In 2022,Pecoraro, Camilla; Parrino, Barbara; Cascioferro, Stella; Puerta, Adrian; Avan, Amir; Peters, Godefridus J.; Diana, Patrizia; Giovannetti, Elisa; Carbone, Daniela published an article in Molecules. The title of the article was 《A New Oxadiazole-Based Topsentin Derivative Modulates Cyclin-Dependent Kinase 1 Expression and Exerts Cytotoxic Effects on Pancreatic Cancer Cellsã€?Reference of Oxetan-3-ol The author mentioned the following in the article:

Pancreatic ductal adenocarcinoma (PDAC) is a highly lethal form of cancer characterized by drug resistance, urging new therapeutic strategies.

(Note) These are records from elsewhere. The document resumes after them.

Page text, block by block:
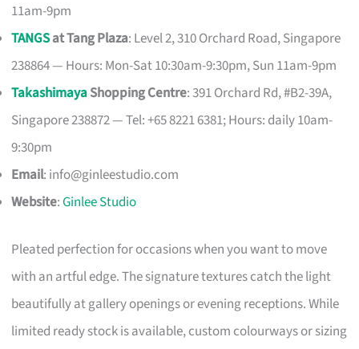
11am-9pm
TANGSat Tang Plaza: Level 2, 310 Orchard Road, Singapore
238864 — Hours: Mon-Sat 10:30am-9:30pm, Sun 11am-9pm
TakashimayaShopping Centre: 391 Orchard Rd, #B2-39A,
Singapore 238872 — Tel: +65 8221 6381; Hours: daily 10am-
9:30pm
Email: info@ginleestudio.com
Website:Ginlee Studio
Pleated perfection for occasions when you want to move
with an artful edge. The signature textures catch the light
beautifully at gallery openings or evening receptions. While
limited ready stock is available, custom colourways or sizing
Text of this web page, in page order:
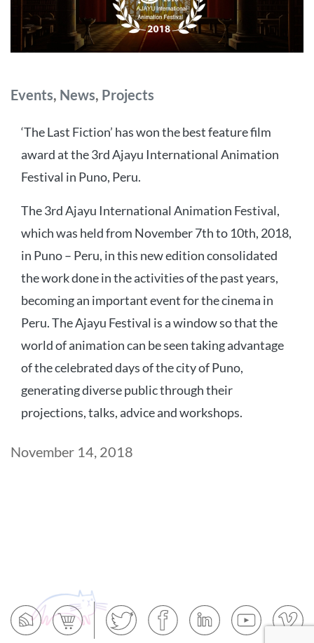
Categories
Events, News, Projects
‘The Last Fiction’ has won the best feature film
award at the 3rd Ajayu International Animation
Festival in Puno, Peru.
The 3rd Ajayu International Animation Festival,
which was held from November 7th to 10th, 2018,
in Puno – Peru, in this new edition consolidated
the work done in the activities of the past years,
becoming an important event for the cinema in
Peru. The Ajayu Festival is a window so that the
world of animation can be seen taking advantage
of the celebrated days of the city of Puno,
generating diverse public through their
projections, talks, advice and workshops.
Post
November 14, 2018

In recent years, protein kinases have emerged as promising pharmacol. targets for the treatment of several solid and hematol. tumors. Interestingly, cyclin-dependent kinase 1 (CDK1) is overexpressed in PDAC tissues and has been correlated to the aggressive nature of these tumors because of its key role in cell cycle progression and resistance to the induction of apoptosis. For these reasons, CDK1 is one of the main causes of chemoresistance, representing a promising pharmacol. target. In this study, we report the synthesis of new 1,2,4-oxadiazole compounds and evaluate their ability to inhibit the cell growth of PATU-T, Hs766T, and HPAF-II cell lines and a primary PDAC cell culture (PDAC3). Compound 6b was the most active compound, with IC50 values ranging from 5.7 to 10.7 μM. Mol. docking of 6b into the active site of CDK1 showed the ability of the compound to interact effectively with the ATP binding pocket. Therefore, we assessed its ability to induce apoptosis (which increased 1.5- and 2-fold in PATU-T and PDAC3 cells, resp.) and to inhibit CDK1 expression, which was reduced to 45% in Hs766T. Lastly, compound 6b passed the ADME prediction, showing good pharmacokinetic parameters. These data demonstrate that 6b displays cytotoxic activity, induces apoptosis, and targets CDK1, supporting further studies for the development of similar compounds against PDAC. In the experimental materials used by the author, we found Oxetan-3-ol(cas: 7748-36-9Reference of Oxetan-3-ol)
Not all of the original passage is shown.